_Work to be completed_
Repeat exactly, and only, the lines below starting at the line that contains "ways to save at PetCo, you can keep your pet" and ending at the line that contains "Beyoncé Becomes Sole", inclusive of both.

_Task material_
::::
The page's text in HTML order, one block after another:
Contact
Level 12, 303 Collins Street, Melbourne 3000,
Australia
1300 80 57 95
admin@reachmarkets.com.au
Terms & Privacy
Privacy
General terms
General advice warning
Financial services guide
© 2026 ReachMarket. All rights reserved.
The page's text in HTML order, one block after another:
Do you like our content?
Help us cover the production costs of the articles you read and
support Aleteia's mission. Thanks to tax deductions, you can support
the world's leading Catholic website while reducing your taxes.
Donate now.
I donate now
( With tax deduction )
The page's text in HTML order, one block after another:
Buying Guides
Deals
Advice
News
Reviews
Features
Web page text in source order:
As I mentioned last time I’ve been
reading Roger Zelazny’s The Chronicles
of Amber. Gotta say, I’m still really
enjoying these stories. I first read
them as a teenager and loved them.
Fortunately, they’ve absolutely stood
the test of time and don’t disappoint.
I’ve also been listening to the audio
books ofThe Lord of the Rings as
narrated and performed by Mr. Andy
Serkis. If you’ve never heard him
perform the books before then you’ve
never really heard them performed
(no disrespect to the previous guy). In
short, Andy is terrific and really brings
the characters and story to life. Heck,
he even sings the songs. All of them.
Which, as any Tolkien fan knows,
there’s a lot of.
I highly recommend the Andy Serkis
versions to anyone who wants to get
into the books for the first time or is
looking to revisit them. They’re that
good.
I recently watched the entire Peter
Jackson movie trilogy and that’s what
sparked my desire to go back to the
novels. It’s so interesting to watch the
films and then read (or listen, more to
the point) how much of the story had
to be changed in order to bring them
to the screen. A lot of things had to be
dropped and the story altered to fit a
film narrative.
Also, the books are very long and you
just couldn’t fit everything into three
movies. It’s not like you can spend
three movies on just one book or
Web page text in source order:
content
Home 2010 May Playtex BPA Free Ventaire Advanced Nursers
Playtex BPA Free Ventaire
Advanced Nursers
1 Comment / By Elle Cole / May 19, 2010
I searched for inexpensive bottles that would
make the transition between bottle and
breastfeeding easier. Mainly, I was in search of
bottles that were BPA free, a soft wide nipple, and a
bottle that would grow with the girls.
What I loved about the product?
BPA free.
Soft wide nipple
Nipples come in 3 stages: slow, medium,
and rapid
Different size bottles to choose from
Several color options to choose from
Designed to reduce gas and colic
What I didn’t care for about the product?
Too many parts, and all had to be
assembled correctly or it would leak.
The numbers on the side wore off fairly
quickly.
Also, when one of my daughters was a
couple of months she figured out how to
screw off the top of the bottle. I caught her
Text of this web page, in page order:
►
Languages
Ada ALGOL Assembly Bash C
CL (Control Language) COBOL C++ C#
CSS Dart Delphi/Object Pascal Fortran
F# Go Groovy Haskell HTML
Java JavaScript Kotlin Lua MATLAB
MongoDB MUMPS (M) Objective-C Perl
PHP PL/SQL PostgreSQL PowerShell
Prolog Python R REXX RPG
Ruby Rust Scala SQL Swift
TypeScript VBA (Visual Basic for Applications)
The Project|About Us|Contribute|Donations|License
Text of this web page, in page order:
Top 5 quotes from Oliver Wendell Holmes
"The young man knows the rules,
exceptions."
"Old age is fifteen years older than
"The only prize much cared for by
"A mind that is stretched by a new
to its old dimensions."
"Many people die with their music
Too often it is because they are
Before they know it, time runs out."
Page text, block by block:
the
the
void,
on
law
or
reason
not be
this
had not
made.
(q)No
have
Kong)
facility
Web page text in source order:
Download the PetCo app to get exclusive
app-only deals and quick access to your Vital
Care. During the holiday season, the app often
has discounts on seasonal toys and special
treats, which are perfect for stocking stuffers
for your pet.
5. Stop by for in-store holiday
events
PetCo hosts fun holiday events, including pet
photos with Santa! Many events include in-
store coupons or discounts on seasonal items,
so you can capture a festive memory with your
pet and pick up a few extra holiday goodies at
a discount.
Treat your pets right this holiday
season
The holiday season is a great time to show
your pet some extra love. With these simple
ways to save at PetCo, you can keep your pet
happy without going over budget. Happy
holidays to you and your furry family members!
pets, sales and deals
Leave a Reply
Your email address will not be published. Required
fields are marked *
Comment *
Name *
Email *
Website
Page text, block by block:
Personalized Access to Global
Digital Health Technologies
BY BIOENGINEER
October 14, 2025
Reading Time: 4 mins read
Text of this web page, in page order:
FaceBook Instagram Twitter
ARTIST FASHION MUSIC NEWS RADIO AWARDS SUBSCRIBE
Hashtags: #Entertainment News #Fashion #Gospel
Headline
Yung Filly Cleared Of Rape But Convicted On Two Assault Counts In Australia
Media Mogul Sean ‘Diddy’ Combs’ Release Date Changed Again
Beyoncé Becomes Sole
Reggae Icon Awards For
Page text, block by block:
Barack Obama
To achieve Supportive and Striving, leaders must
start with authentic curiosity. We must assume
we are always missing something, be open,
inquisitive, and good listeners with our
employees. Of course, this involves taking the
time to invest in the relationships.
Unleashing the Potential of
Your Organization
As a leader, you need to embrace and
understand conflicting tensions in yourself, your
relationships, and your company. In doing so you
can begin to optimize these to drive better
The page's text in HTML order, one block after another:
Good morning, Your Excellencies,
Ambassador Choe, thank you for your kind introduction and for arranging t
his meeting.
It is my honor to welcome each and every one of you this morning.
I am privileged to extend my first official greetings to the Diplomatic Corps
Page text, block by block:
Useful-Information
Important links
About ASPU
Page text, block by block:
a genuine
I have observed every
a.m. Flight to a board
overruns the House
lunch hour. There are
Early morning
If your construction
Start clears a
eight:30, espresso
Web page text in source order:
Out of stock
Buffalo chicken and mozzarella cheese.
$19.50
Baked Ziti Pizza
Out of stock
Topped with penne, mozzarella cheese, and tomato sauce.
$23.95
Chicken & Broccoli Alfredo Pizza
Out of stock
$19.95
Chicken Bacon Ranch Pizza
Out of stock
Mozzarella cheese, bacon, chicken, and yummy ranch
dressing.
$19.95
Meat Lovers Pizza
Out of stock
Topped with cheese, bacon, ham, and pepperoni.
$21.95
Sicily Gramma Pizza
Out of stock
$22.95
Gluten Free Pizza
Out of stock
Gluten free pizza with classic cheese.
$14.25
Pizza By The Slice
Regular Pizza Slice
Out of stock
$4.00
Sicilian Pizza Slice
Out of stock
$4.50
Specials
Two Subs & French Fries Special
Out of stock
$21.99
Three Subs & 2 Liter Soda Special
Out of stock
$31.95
::::
_Task answer_
ways to save at PetCo, you can keep your pet
happy without going over budget. Happy
holidays to you and your furry family members!
pets, sales and deals
Leave a Reply
Your email address will not be published. Required
fields are marked *
Comment *
Name *
Email *
Website
Page text, block by block:
Personalized Access to Global
Digital Health Technologies
BY BIOENGINEER
October 14, 2025
Reading Time: 4 mins read
Text of this web page, in page order:
FaceBook Instagram Twitter
ARTIST FASHION MUSIC NEWS RADIO AWARDS SUBSCRIBE
Hashtags: #Entertainment News #Fashion #Gospel
Headline
Yung Filly Cleared Of Rape But Convicted On Two Assault Counts In Australia
Media Mogul Sean ‘Diddy’ Combs’ Release Date Changed Again
Beyoncé Becomes Sole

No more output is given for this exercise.